## BRIEF
Exact copy, no pictures: repeat the data that follows.

[Records drawn from a dataset]
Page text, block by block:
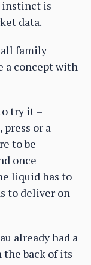
instinct is
data.
family
a concept with
try it –
or a
to be
once
liquid has to
to deliver on
already had a
back of its
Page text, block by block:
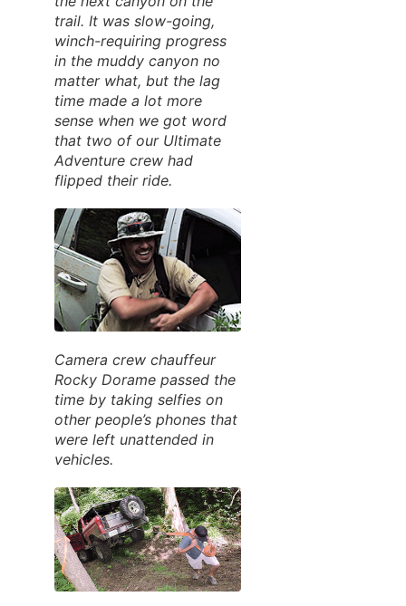
trail. It was slow-going,
winch-requiring progress
in the muddy canyon no
matter what, but the lag
time made a lot more
sense when we got word
that two of our Ultimate
Adventure crew had
flipped their ride.
Camera crew chauffeur
Rocky Dorame passed the
time by taking selfies on
other people’s phones that
were left unattended in
vehicles.
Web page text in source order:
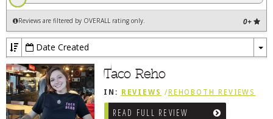
0+
Reviews are filtered by OVERALL rating only.
Date Created
Taco Reho
IN: REVIEWS / REHOBOTH REVIEWS
READ FULL REVIEW
ON THE RADIO
BOB YESBEK PHOTOS
DININGAL FRESCO
CONTACT THE FOODIE
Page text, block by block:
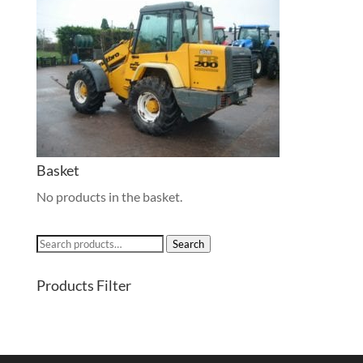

## REPLY
Page text, block by block:
instinct is
data.
family
a concept with
try it –
or a
to be
once
liquid has to
to deliver on
already had a
back of its
Page text, block by block:
trail. It was slow-going,
winch-requiring progress
in the muddy canyon no
matter what, but the lag
time made a lot more
sense when we got word
that two of our Ultimate
Adventure crew had
flipped their ride.
Camera crew chauffeur
Rocky Dorame passed the
time by taking selfies on
other people’s phones that
were left unattended in
vehicles.
Web page text in source order:
0+
Reviews are filtered by OVERALL rating only.
Date Created
Taco Reho
IN: REVIEWS / REHOBOTH REVIEWS
READ FULL REVIEW
ON THE RADIO
BOB YESBEK PHOTOS
DININGAL FRESCO
CONTACT THE FOODIE
Page text, block by block:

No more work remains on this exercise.